Opinión
La brecha entre el fútbol europeo y sudamericano se ha estirado notablemente en los últimos años, a tal punto que la gran mayoría de las competencias mundiales se han ido para el Viejo Continente. Acá realizaremos un breve análisis de una diferencia que es cada vez más grande.
VÍCTOR LUDI
Desde que el fútbol se fue convirtiendo en un fenómeno de masas, a tal punto de ser por lejos el deporte más popular del mundo, el planeta estuvo dominado por las dos grandes potencias de la disciplina: Europa y Sudamérica, cuyos representantes se han repartido todas las competencias ecuménicas que se han disputado a lo largo de la historia.

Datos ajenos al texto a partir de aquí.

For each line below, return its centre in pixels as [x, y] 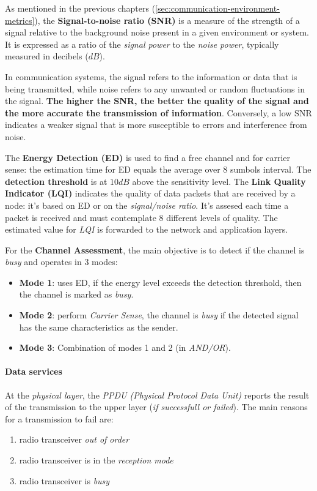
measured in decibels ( [47, 56]
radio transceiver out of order [74, 439]
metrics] [20, 20]
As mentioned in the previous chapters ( [80, 8]
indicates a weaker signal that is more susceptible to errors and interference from [156, 125]
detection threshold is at [56, 181]
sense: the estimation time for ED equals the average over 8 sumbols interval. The [158, 169]
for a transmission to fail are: [59, 418]
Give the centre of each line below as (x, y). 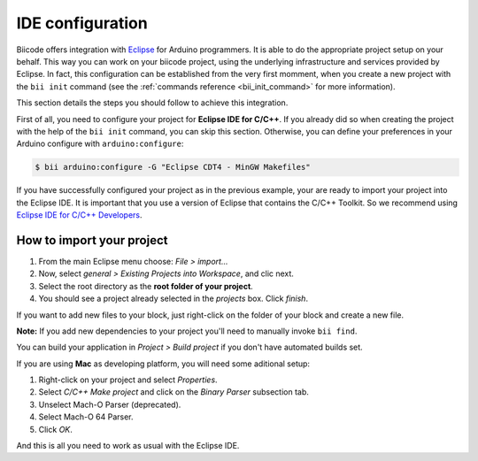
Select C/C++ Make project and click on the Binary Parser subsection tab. (174, 392)
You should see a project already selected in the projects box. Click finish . (173, 299)
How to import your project (92, 240)
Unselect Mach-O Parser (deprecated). (110, 404)
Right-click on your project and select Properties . (128, 380)
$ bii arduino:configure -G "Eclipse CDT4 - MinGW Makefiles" (173, 167)
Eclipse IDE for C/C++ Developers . (79, 215)
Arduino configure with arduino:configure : (100, 144)
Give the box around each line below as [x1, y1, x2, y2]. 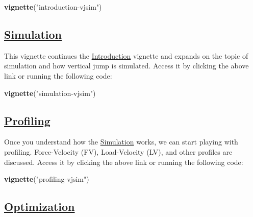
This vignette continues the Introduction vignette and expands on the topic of [4, 50, 248, 61]
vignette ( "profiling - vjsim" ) [4, 174, 89, 184]
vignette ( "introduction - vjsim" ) [4, 2, 102, 12]
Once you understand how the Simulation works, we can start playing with [4, 136, 238, 147]
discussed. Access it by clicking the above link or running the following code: [4, 156, 243, 167]
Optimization [4, 199, 75, 214]
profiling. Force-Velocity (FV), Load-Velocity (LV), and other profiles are [4, 146, 233, 157]
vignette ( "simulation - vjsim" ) [4, 87, 96, 98]
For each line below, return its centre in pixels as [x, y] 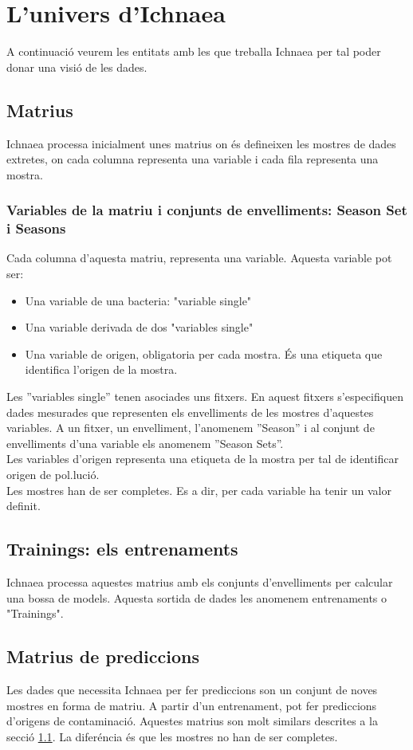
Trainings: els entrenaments [122, 549]
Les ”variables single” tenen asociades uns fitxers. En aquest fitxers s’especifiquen [205, 396]
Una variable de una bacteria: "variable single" [138, 300]
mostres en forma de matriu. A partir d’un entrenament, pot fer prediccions [192, 705]
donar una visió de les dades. [77, 67]
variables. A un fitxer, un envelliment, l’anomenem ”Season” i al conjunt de [191, 428]
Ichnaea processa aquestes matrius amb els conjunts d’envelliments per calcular [200, 581]
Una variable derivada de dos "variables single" [139, 327]
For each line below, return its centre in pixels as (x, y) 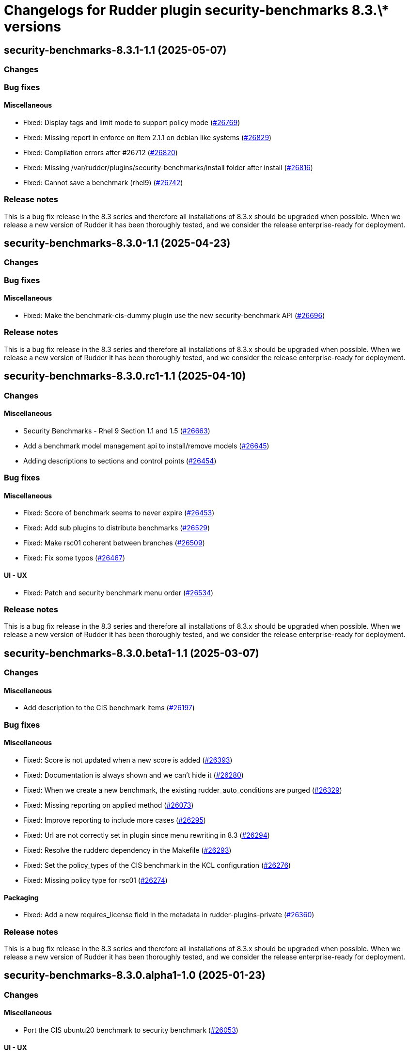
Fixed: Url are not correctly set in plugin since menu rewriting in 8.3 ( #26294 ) (147, 835)
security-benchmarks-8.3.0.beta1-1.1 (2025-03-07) (132, 653)
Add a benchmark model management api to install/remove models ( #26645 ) (146, 446)
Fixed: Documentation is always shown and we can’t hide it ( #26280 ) (134, 775)
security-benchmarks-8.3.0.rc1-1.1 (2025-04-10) (125, 376)
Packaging (21, 897)
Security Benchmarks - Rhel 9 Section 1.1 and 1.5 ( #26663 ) (117, 431)
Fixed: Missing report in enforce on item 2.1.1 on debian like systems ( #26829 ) (148, 137)
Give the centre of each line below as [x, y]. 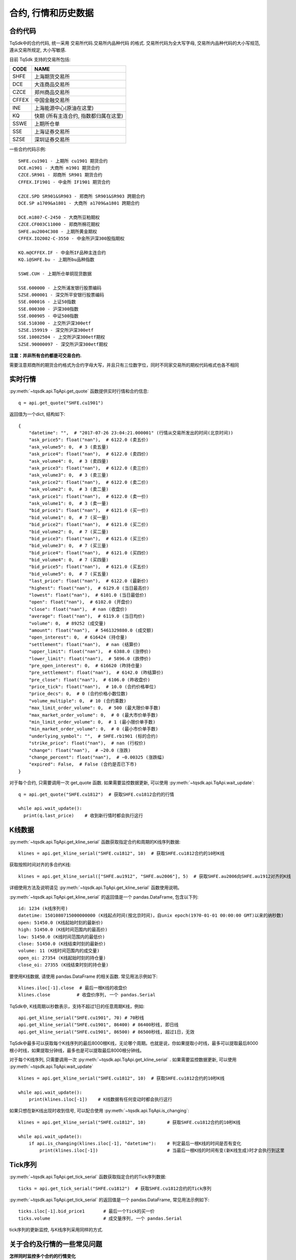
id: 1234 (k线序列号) [43, 908]
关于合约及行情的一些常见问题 [56, 1244]
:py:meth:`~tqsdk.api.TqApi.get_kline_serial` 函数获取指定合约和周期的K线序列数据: [95, 842]
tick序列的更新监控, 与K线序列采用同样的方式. [56, 1230]
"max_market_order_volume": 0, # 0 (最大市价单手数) [93, 715]
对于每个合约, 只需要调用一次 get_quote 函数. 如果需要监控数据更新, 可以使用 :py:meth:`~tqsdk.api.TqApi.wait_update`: [132, 783]
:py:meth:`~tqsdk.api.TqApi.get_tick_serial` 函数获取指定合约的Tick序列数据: [88, 1177]
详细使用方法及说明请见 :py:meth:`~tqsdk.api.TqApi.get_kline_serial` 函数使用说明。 [96, 888]
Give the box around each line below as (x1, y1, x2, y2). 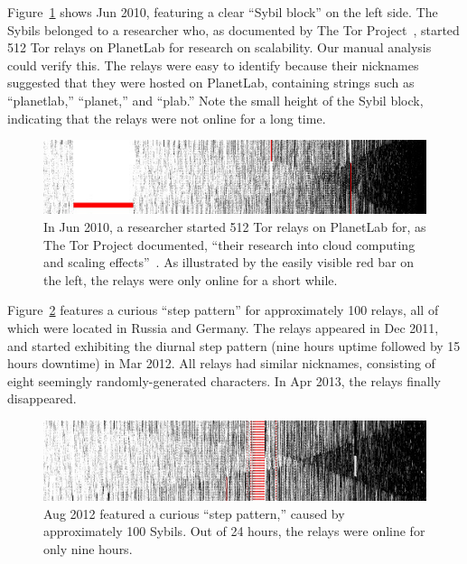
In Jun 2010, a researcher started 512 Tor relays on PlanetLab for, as (43, 217, 426, 236)
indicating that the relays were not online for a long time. (7, 108, 326, 127)
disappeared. (7, 389, 77, 408)
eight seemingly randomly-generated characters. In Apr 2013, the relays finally (7, 371, 441, 390)
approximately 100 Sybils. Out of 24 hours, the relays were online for (43, 522, 425, 541)
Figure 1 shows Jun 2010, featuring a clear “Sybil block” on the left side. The (7, 3, 438, 21)
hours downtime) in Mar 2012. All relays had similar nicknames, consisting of (7, 354, 435, 373)
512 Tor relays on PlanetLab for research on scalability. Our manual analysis (7, 38, 432, 57)
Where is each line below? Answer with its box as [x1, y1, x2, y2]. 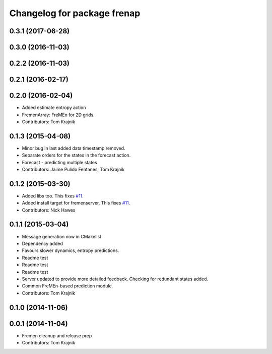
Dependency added [22, 240, 63, 246]
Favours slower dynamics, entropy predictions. [22, 247, 119, 254]
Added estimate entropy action [22, 105, 86, 111]
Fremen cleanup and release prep [22, 332, 92, 338]
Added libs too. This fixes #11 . [22, 192, 84, 199]
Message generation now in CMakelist [22, 233, 102, 239]
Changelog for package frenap [9, 8, 141, 19]
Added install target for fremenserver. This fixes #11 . [22, 200, 130, 206]
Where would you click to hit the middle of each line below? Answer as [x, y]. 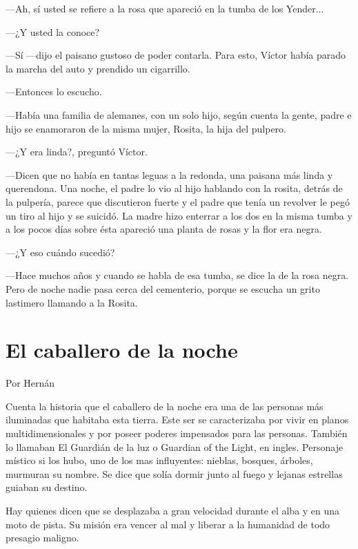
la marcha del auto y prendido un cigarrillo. [98, 68]
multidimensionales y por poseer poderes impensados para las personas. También [177, 433]
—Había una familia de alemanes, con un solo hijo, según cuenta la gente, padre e [179, 114]
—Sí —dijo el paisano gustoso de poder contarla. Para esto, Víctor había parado [176, 55]
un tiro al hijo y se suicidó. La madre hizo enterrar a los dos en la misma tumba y [179, 215]
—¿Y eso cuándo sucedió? [60, 252]
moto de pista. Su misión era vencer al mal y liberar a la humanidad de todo [168, 524]
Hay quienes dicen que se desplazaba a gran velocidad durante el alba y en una [173, 510]
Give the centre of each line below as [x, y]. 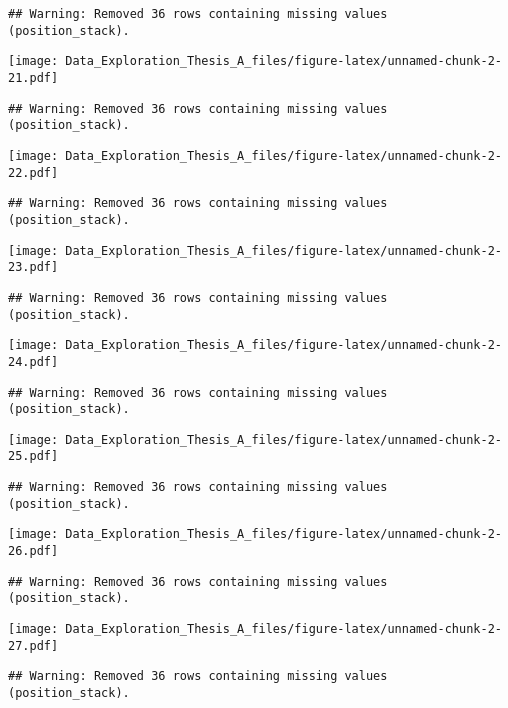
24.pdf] [33, 361]
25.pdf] [33, 456]
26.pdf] [33, 551]
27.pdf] [33, 645]
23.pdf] [33, 267]
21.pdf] [33, 77]
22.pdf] [33, 172]
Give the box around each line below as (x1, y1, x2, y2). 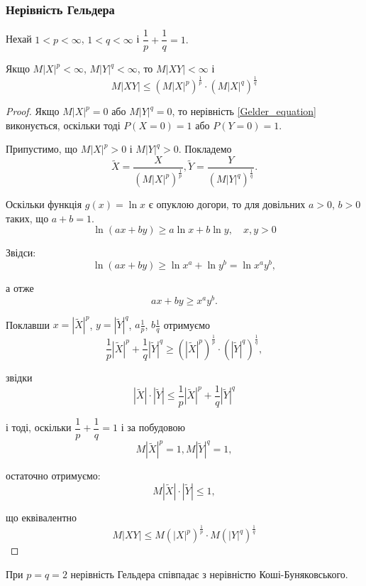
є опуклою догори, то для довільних (148, 197, 306, 212)
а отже (6, 281, 34, 295)
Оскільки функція (6, 197, 82, 212)
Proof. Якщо (6, 104, 60, 119)
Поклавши (6, 317, 50, 332)
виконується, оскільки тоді (6, 117, 121, 132)
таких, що (6, 210, 49, 225)
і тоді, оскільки (6, 420, 72, 435)
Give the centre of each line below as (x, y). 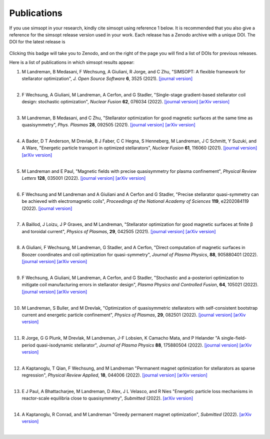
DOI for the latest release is (37, 42)
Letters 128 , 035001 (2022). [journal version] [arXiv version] (84, 178)
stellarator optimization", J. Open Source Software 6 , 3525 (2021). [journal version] (107, 78)
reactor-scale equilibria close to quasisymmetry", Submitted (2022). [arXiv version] (107, 398)
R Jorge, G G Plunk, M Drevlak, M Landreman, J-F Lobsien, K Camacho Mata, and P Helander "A (121, 338)
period (28, 345)
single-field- (234, 338)
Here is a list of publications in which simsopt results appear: (72, 62)
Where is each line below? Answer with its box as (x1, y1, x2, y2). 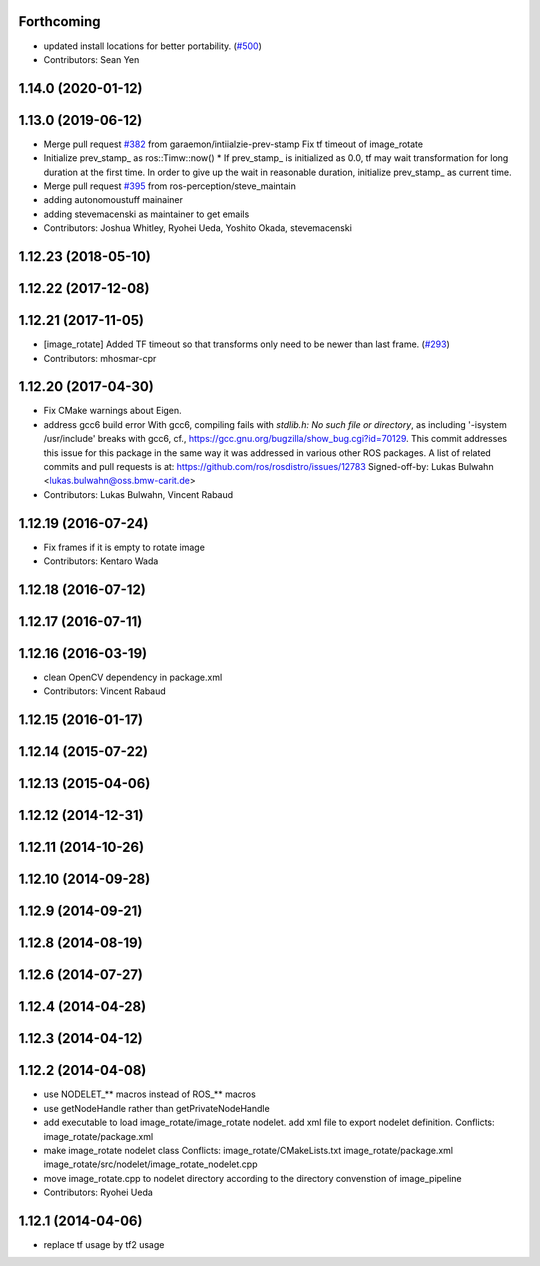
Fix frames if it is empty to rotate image (43, 541, 205, 553)
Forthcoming (18, 13, 101, 30)
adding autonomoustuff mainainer (43, 194, 184, 206)
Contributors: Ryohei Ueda (43, 1186, 154, 1199)
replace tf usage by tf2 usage (43, 1239, 165, 1251)
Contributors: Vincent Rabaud (43, 685, 167, 697)
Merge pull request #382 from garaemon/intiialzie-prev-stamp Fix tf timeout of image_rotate (43, 138, 424, 150)
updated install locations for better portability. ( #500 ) (43, 40, 262, 52)
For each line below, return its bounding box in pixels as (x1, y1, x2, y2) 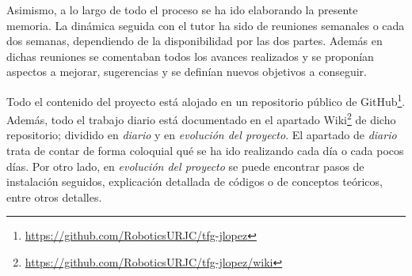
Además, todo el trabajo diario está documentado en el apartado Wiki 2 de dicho (6, 109, 396, 127)
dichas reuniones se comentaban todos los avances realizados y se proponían (6, 47, 374, 64)
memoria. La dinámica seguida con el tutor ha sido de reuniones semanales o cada (6, 17, 405, 33)
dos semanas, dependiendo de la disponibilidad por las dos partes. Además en (6, 32, 383, 49)
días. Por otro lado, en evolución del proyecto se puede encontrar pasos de (6, 157, 364, 174)
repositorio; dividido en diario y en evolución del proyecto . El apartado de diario (6, 127, 397, 143)
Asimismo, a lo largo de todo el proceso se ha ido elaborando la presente (6, 2, 358, 17)
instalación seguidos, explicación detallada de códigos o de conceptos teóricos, (6, 173, 383, 190)
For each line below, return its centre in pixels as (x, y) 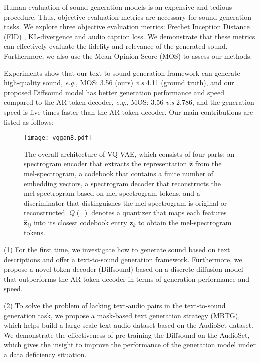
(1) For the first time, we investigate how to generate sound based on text (117, 249)
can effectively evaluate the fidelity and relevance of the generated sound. (116, 46)
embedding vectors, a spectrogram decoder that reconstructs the (123, 183)
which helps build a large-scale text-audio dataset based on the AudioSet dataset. (129, 325)
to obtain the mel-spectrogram (185, 222)
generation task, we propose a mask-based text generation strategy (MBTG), (122, 315)
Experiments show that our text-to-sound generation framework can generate (122, 72)
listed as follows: (29, 121)
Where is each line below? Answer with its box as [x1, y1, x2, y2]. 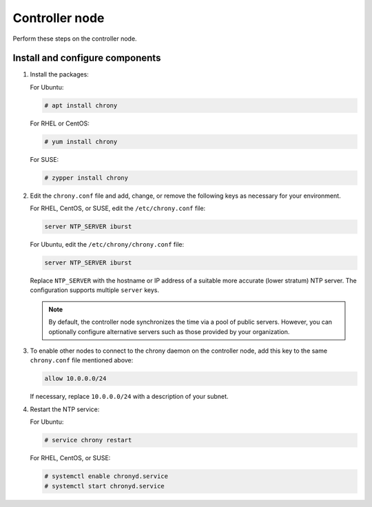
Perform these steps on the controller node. [12, 34, 137, 43]
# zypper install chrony [44, 174, 129, 182]
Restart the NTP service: [30, 405, 100, 413]
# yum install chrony [44, 138, 118, 145]
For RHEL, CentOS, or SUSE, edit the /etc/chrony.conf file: [30, 204, 206, 213]
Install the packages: [30, 70, 89, 79]
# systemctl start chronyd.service [44, 482, 165, 490]
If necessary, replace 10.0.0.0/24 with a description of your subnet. [30, 393, 229, 401]
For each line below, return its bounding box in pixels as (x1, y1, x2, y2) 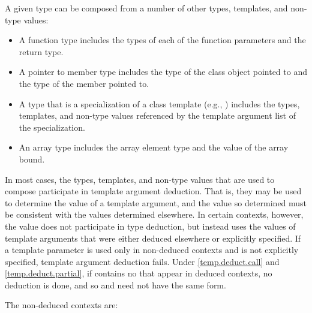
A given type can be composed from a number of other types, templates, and (5, 2, 288, 14)
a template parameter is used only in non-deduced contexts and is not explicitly (5, 243, 299, 256)
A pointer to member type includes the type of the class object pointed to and (19, 65, 307, 78)
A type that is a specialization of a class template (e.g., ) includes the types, (19, 97, 300, 110)
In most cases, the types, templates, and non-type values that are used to (5, 173, 275, 185)
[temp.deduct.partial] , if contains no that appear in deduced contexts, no (5, 267, 272, 279)
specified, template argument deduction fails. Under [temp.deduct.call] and (5, 255, 280, 267)
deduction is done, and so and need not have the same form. (5, 278, 226, 291)
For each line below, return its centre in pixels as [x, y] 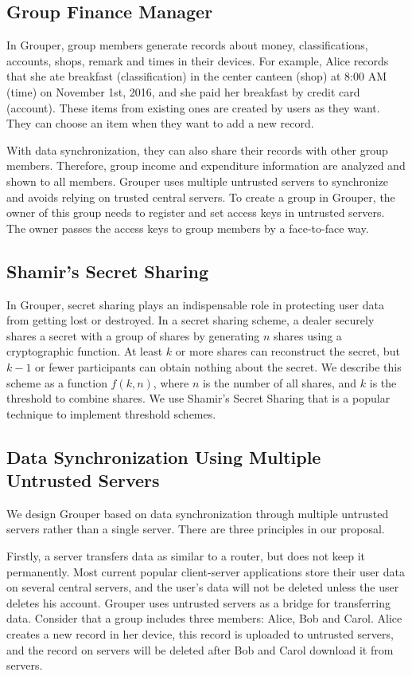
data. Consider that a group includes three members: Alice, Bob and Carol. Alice [204, 618]
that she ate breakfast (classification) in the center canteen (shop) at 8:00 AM [196, 76]
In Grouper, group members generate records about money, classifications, [187, 45]
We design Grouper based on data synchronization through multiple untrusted [198, 513]
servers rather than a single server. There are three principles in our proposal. [196, 529]
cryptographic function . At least [85, 351]
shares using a [308, 335]
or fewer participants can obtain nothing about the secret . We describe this [218, 366]
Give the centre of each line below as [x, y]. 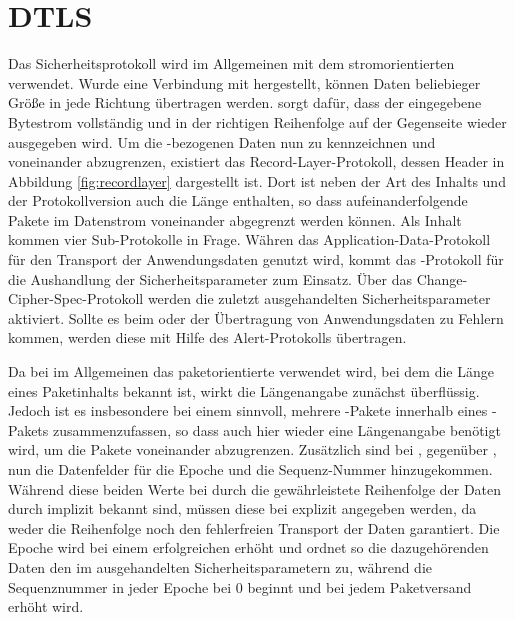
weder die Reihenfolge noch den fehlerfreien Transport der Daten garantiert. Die [254, 527]
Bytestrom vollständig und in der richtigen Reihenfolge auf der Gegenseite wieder [257, 121]
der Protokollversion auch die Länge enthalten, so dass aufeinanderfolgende [238, 200]
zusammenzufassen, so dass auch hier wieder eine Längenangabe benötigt [276, 429]
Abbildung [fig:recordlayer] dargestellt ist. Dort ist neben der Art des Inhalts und [257, 180]
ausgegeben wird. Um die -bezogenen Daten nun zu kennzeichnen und [222, 141]
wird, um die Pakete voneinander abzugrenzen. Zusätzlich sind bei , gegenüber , [252, 449]
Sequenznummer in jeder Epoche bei [120, 586]
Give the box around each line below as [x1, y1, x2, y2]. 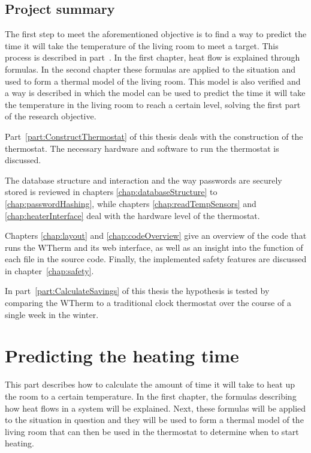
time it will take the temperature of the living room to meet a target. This [5, 39, 279, 52]
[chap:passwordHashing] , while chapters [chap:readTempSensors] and [5, 197, 256, 209]
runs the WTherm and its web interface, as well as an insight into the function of [5, 241, 303, 253]
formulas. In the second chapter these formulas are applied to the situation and [5, 62, 296, 75]
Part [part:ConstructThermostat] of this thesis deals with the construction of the [5, 130, 303, 142]
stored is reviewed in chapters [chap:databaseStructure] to [5, 185, 218, 198]
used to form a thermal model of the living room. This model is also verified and [5, 74, 301, 87]
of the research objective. [5, 110, 96, 122]
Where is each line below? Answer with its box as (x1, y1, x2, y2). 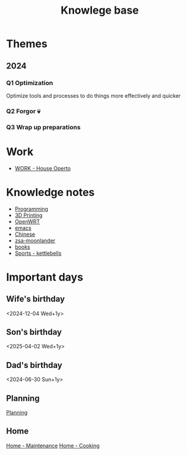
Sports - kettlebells (14, 250, 62, 257)
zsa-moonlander (14, 236, 56, 244)
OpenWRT (14, 218, 40, 225)
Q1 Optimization (6, 79, 53, 87)
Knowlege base (61, 4, 139, 17)
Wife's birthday (6, 294, 65, 304)
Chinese (14, 230, 36, 238)
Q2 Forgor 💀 (6, 107, 40, 115)
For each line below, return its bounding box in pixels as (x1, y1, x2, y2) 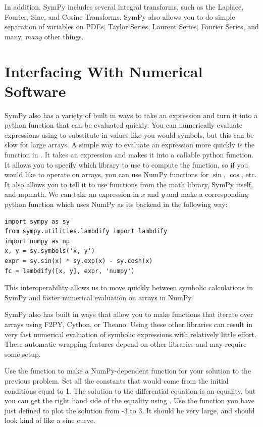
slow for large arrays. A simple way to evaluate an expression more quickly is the (5, 139, 255, 150)
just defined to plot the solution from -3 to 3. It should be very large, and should (5, 405, 255, 415)
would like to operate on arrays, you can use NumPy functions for (5, 169, 209, 180)
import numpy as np (5, 237, 70, 245)
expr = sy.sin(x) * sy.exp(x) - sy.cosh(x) (5, 257, 153, 264)
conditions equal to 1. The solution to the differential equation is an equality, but (5, 385, 256, 396)
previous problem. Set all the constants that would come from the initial (5, 375, 229, 386)
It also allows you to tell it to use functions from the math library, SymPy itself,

Por un lado, los representantes del Viejo Continente siempre se destacaron por tener un mayor rigor táctico, más preponderancia física y una mentalidad fría a la hora de afrontar sus compromisos. De este lado del mundo, en cambio, sobresalía la calidad técnica y una rebeldía para sobreponerse en las adversidades. Claro está que también siempre hubo excepciones, pero por lo general ésas eran las características de los equipos y selecciones de uno y otro continente.
Sin embargo, como todo, el fútbol fue cambiando. No en su esencia, pero sí en su logística. Y esta evolución fue generando que a un equipo no le alcance sólo con tener jugadores habilidosos o con ser disciplinados tácticamente, sino que debían agregarle de lo otro. Alemania, por ejemplo, entendió esto y dejó de ser esa selección ordenada y fuerte pero tosca, sino que, mediante un proceso de años de trabajo en sus divisiones formativas, ahora cuenta con jugadores ordenados, fuertes física y mentalmente, pero que a su vez son bien dotados técnicamente.
Quizá al fútbol sudamericano le ha costado más aggiornarse a esta evolución, por lo que año tras año se agranda la diferencia entre ambos continentes, la cual se ve reflejada en las estadísticas: los europeos se han consagrado en las últimas cuatro Copas del Mundo, en las cuales sólo hubo tres semifinalistas sudamericanos (Uruguay en Sudáfrica 2010, Brasil y Argentina en Brasil 2014) y un finalista (Argentina en el 2014). De hecho, combinados de otros continentes han elevado más su performance, acercándose poco a poco al nivel de los representantes de la Conmebol.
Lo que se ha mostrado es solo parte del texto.